- **ABOUT THIS TASK**:
Return the records word for word. Any pictures in them are not part of the copy.

Top of GIVEN DATA

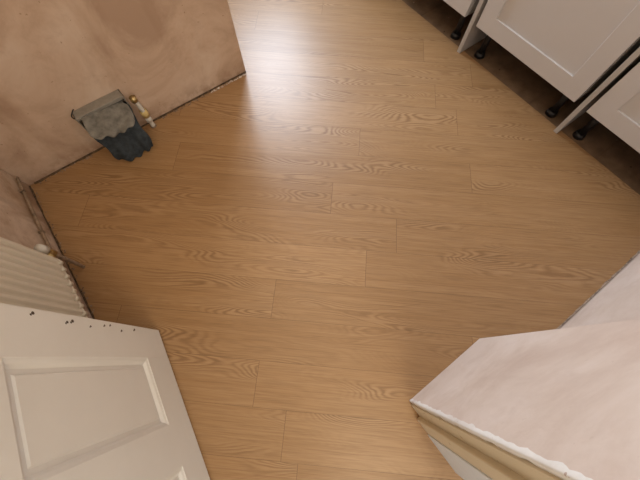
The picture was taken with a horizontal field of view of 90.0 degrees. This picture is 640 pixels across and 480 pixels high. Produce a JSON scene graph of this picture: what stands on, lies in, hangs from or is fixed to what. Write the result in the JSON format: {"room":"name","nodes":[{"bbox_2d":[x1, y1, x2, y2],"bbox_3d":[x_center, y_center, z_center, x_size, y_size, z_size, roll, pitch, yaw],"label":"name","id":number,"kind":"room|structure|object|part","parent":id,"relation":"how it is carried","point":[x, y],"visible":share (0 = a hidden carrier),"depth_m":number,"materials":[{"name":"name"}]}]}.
{"room":"kitchen","nodes":[
{"label":"kitchen","id":0,"kind":"room"},
{"bbox_2d":[0,169,92,318],"bbox_3d":[-1.243,-0.383,0.307,0.122,2.416,3.578,-35,73,-12],"label":"wall","id":1,"kind":"structure","parent":0,"point":[18,225],"depth_m":1.33,"materials":[{"name":"brown paint"}]},
{"bbox_2d":[15,177,64,260],"bbox_3d":[-1.223,-0.093,1.382,0.038,0.020,0.513,-38,74,-13],"label":"pipe","id":2,"kind":"object","parent":1,"relation":"attached to","point":[41,231],"visible":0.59,"depth_m":1.38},
{"bbox_2d":[0,237,87,317],"bbox_3d":[-0.816,0.278,0.923,0.081,0.775,0.799,-35,73,-12],"label":"radiator","id":3,"kind":"object","parent":1,"relation":"attached to","point":[34,278],"visible":0.24,"depth_m":1.02,"materials":[{"name":"metal"}]},
{"bbox_2d":[0,0,245,185],"bbox_3d":[-0.935,-1.054,0.554,1.223,2.416,0.108,-35,73,-12],"label":"wall","id":4,"kind":"structure","parent":0,"point":[58,57],"depth_m":1.34,"materials":[{"name":"paint"}]},
{"bbox_2d":[71,89,152,161],"bbox_3d":[-0.946,-0.509,1.493,0.230,0.253,0.176,-35,73,-12],"label":"cloth","id":5,"kind":"object","parent":4,"relation":"attached to","point":[111,121],"visible":1,"depth_m":1.43,"materials":[{"name":"fabric"}]},
{"bbox_2d":[30,0,639,479],"bbox_3d":[0.117,-0.045,1.463,2.460,0.014,5.062,-35,73,-12],"label":"floor","id":6,"kind":"structure","parent":0,"point":[310,241],"depth_m":1.45,"materials":[{"name":"laminate"}]},
{"bbox_2d":[29,186,94,318],"bbox_3d":[-0.872,0.384,1.295,0.021,0.008,1.719,-35,73,-12],"label":"debris","id":7,"kind":"object","parent":6,"relation":"on","point":[30,187],"visible":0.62,"depth_m":1.42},
{"bbox_2d":[34,71,246,183],"bbox_3d":[-0.885,-0.597,1.656,1.193,0.008,0.024,-35,73,-12],"label":"debris","id":8,"kind":"object","parent":6,"relation":"on","point":[86,157],"visible":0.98,"depth_m":1.68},
{"bbox_2d":[129,95,156,127],"bbox_3d":[-0.861,-0.624,1.564,0.036,0.197,0.034,0,70,0],"label":"pipe stub","id":9,"kind":"object","parent":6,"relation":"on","point":[133,99],"visible":1,"depth_m":1.55,"materials":[{"name":"white plastic"}]},
{"bbox_2d":[557,250,639,328],"bbox_3d":[1.167,0.221,1.353,1.053,0.007,0.006,-35,73,-12],"label":"debris","id":10,"kind":"object","parent":6,"relation":"on","point":[638,252],"visible":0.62,"depth_m":1.35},
{"bbox_2d":[402,0,639,194],"bbox_3d":[0.934,-1.475,2.002,0.672,0.019,3.578,-35,73,-12],"label":"subfloor","id":11,"kind":"structure","parent":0,"point":[599,142],"depth_m":1.74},
{"bbox_2d":[443,0,479,39],"bbox_3d":[0.806,-1.663,1.585,0.570,0.892,0.632,-35,73,-12],"label":"base cabinet","id":12,"kind":"object","parent":11,"relation":"on","point":[465,8],"visible":0.76,"depth_m":1.69,"materials":[{"name":"white wood"}]},
{"bbox_2d":[457,0,639,117],"bbox_3d":[1.215,-1.143,1.393,0.572,0.892,0.670,-35,73,-12],"label":"base cabinet","id":13,"kind":"object","parent":11,"relation":"on","point":[575,46],"depth_m":1.41,"materials":[{"name":"white wood"}]},
{"bbox_3d":[1.022,-1.388,1.480,0.572,0.884,0.022,-35,73,-12],"label":"cabinet end panel","id":14,"kind":"part","parent":13,"relation":"part of","materials":[{"name":"white wood"}]},
{"bbox_2d":[554,47,639,152],"bbox_3d":[1.616,-0.634,1.205,0.572,0.892,0.630,-35,73,-12],"label":"base cabinet","id":15,"kind":"object","parent":11,"relation":"on","point":[618,109],"depth_m":1.38,"materials":[{"name":"white wood"}]},
{"bbox_3d":[1.435,-0.865,1.286,0.572,0.884,0.022,-35,73,-12],"label":"cabinet end panel","id":16,"kind":"part","parent":15,"relation":"part of","materials":[{"name":"white wood"}]},
{"bbox_2d":[413,319,639,479],"bbox_3d":[0.543,0.202,0.091,0.401,2.416,0.463,0,70,0],"label":"wall nib","id":17,"kind":"structure","parent":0,"point":[570,396],"depth_m":0.63,"materials":[{"name":"white paint"}]},
{"bbox_2d":[409,398,592,479],"bbox_3d":[0.347,0.197,0.086,0.016,2.400,0.027,0,70,0],"label":"bead","id":18,"kind":"object","parent":17,"relation":"attached to","point":[559,469],"depth_m":0.56},
{"bbox_2d":[559,253,639,328],"bbox_3d":[1.427,-0.288,0.272,1.917,2.416,0.131,-35,73,-12],"label":"wall","id":19,"kind":"structure","parent":0,"point":[618,300],"depth_m":1.22,"materials":[{"name":"paint"}]},
{"bbox_3d":[0.061,0.507,-0.022,0.753,2.416,0.601,0,70,0],"label":"wall","id":20,"kind":"structure","parent":0,"visible":0},
{"bbox_2d":[0,303,209,479],"bbox_3d":[-0.444,0.361,0.239,0.096,1.980,0.836,-27,72,-9],"label":"door","id":21,"kind":"structure","parent":20,"relation":"in","point":[82,398],"depth_m":0.76,"materials":[{"name":"white paint"}]},
{"bbox_2d":[411,404,562,479],"bbox_3d":[0.105,0.583,0.131,0.798,2.051,0.256,-35,73,-12],"label":"trim","id":22,"kind":"structure","parent":20,"relation":"attached to","point":[472,457],"depth_m":0.78,"materials":[{"name":"beige wood"}]}
]}

Bottom of GIVEN DATA

- **RESULT**:
The picture was taken with a horizontal field of view of 90.0 degrees. This picture is 640 pixels across and 480 pixels high. Produce a JSON scene graph of this picture: what stands on, lies in, hangs from or is fixed to what. Write the result in the JSON format: {"room":"name","nodes":[{"bbox_2d":[x1, y1, x2, y2],"bbox_3d":[x_center, y_center, z_center, x_size, y_size, z_size, roll, pitch, yaw],"label":"name","id":number,"kind":"room|structure|object|part","parent":id,"relation":"how it is carried","point":[x, y],"visible":share (0 = a hidden carrier),"depth_m":number,"materials":[{"name":"name"}]}]}.
{"room":"kitchen","nodes":[
{"label":"kitchen","id":0,"kind":"room"},
{"bbox_2d":[0,169,92,318],"bbox_3d":[-1.243,-0.383,0.307,0.122,2.416,3.578,-35,73,-12],"label":"wall","id":1,"kind":"structure","parent":0,"point":[18,225],"depth_m":1.33,"materials":[{"name":"brown paint"}]},
{"bbox_2d":[15,177,64,260],"bbox_3d":[-1.223,-0.093,1.382,0.038,0.020,0.513,-38,74,-13],"label":"pipe","id":2,"kind":"object","parent":1,"relation":"attached to","point":[41,231],"visible":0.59,"depth_m":1.38},
{"bbox_2d":[0,237,87,317],"bbox_3d":[-0.816,0.278,0.923,0.081,0.775,0.799,-35,73,-12],"label":"radiator","id":3,"kind":"object","parent":1,"relation":"attached to","point":[34,278],"visible":0.24,"depth_m":1.02,"materials":[{"name":"metal"}]},
{"bbox_2d":[0,0,245,185],"bbox_3d":[-0.935,-1.054,0.554,1.223,2.416,0.108,-35,73,-12],"label":"wall","id":4,"kind":"structure","parent":0,"point":[58,57],"depth_m":1.34,"materials":[{"name":"paint"}]},
{"bbox_2d":[71,89,152,161],"bbox_3d":[-0.946,-0.509,1.493,0.230,0.253,0.176,-35,73,-12],"label":"cloth","id":5,"kind":"object","parent":4,"relation":"attached to","point":[111,121],"visible":1,"depth_m":1.43,"materials":[{"name":"fabric"}]},
{"bbox_2d":[30,0,639,479],"bbox_3d":[0.117,-0.045,1.463,2.460,0.014,5.062,-35,73,-12],"label":"floor","id":6,"kind":"structure","parent":0,"point":[310,241],"depth_m":1.45,"materials":[{"name":"laminate"}]},
{"bbox_2d":[29,186,94,318],"bbox_3d":[-0.872,0.384,1.295,0.021,0.008,1.719,-35,73,-12],"label":"debris","id":7,"kind":"object","parent":6,"relation":"on","point":[30,187],"visible":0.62,"depth_m":1.42},
{"bbox_2d":[34,71,246,183],"bbox_3d":[-0.885,-0.597,1.656,1.193,0.008,0.024,-35,73,-12],"label":"debris","id":8,"kind":"object","parent":6,"relation":"on","point":[86,157],"visible":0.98,"depth_m":1.68},
{"bbox_2d":[129,95,156,127],"bbox_3d":[-0.861,-0.624,1.564,0.036,0.197,0.034,0,70,0],"label":"pipe stub","id":9,"kind":"object","parent":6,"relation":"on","point":[133,99],"visible":1,"depth_m":1.55,"materials":[{"name":"white plastic"}]},
{"bbox_2d":[557,250,639,328],"bbox_3d":[1.167,0.221,1.353,1.053,0.007,0.006,-35,73,-12],"label":"debris","id":10,"kind":"object","parent":6,"relation":"on","point":[638,252],"visible":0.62,"depth_m":1.35},
{"bbox_2d":[402,0,639,194],"bbox_3d":[0.934,-1.475,2.002,0.672,0.019,3.578,-35,73,-12],"label":"subfloor","id":11,"kind":"structure","parent":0,"point":[599,142],"depth_m":1.74},
{"bbox_2d":[443,0,479,39],"bbox_3d":[0.806,-1.663,1.585,0.570,0.892,0.632,-35,73,-12],"label":"base cabinet","id":12,"kind":"object","parent":11,"relation":"on","point":[465,8],"visible":0.76,"depth_m":1.69,"materials":[{"name":"white wood"}]},
{"bbox_2d":[457,0,639,117],"bbox_3d":[1.215,-1.143,1.393,0.572,0.892,0.670,-35,73,-12],"label":"base cabinet","id":13,"kind":"object","parent":11,"relation":"on","point":[575,46],"depth_m":1.41,"materials":[{"name":"white wood"}]},
{"bbox_3d":[1.022,-1.388,1.480,0.572,0.884,0.022,-35,73,-12],"label":"cabinet end panel","id":14,"kind":"part","parent":13,"relation":"part of","materials":[{"name":"white wood"}]},
{"bbox_2d":[554,47,639,152],"bbox_3d":[1.616,-0.634,1.205,0.572,0.892,0.630,-35,73,-12],"label":"base cabinet","id":15,"kind":"object","parent":11,"relation":"on","point":[618,109],"depth_m":1.38,"materials":[{"name":"white wood"}]},
{"bbox_3d":[1.435,-0.865,1.286,0.572,0.884,0.022,-35,73,-12],"label":"cabinet end panel","id":16,"kind":"part","parent":15,"relation":"part of","materials":[{"name":"white wood"}]},
{"bbox_2d":[413,319,639,479],"bbox_3d":[0.543,0.202,0.091,0.401,2.416,0.463,0,70,0],"label":"wall nib","id":17,"kind":"structure","parent":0,"point":[570,396],"depth_m":0.63,"materials":[{"name":"white paint"}]},
{"bbox_2d":[409,398,592,479],"bbox_3d":[0.347,0.197,0.086,0.016,2.400,0.027,0,70,0],"label":"bead","id":18,"kind":"object","parent":17,"relation":"attached to","point":[559,469],"depth_m":0.56},
{"bbox_2d":[559,253,639,328],"bbox_3d":[1.427,-0.288,0.272,1.917,2.416,0.131,-35,73,-12],"label":"wall","id":19,"kind":"structure","parent":0,"point":[618,300],"depth_m":1.22,"materials":[{"name":"paint"}]},
{"bbox_3d":[0.061,0.507,-0.022,0.753,2.416,0.601,0,70,0],"label":"wall","id":20,"kind":"structure","parent":0,"visible":0},
{"bbox_2d":[0,303,209,479],"bbox_3d":[-0.444,0.361,0.239,0.096,1.980,0.836,-27,72,-9],"label":"door","id":21,"kind":"structure","parent":20,"relation":"in","point":[82,398],"depth_m":0.76,"materials":[{"name":"white paint"}]},
{"bbox_2d":[411,404,562,479],"bbox_3d":[0.105,0.583,0.131,0.798,2.051,0.256,-35,73,-12],"label":"trim","id":22,"kind":"structure","parent":20,"relation":"attached to","point":[472,457],"depth_m":0.78,"materials":[{"name":"beige wood"}]}
]}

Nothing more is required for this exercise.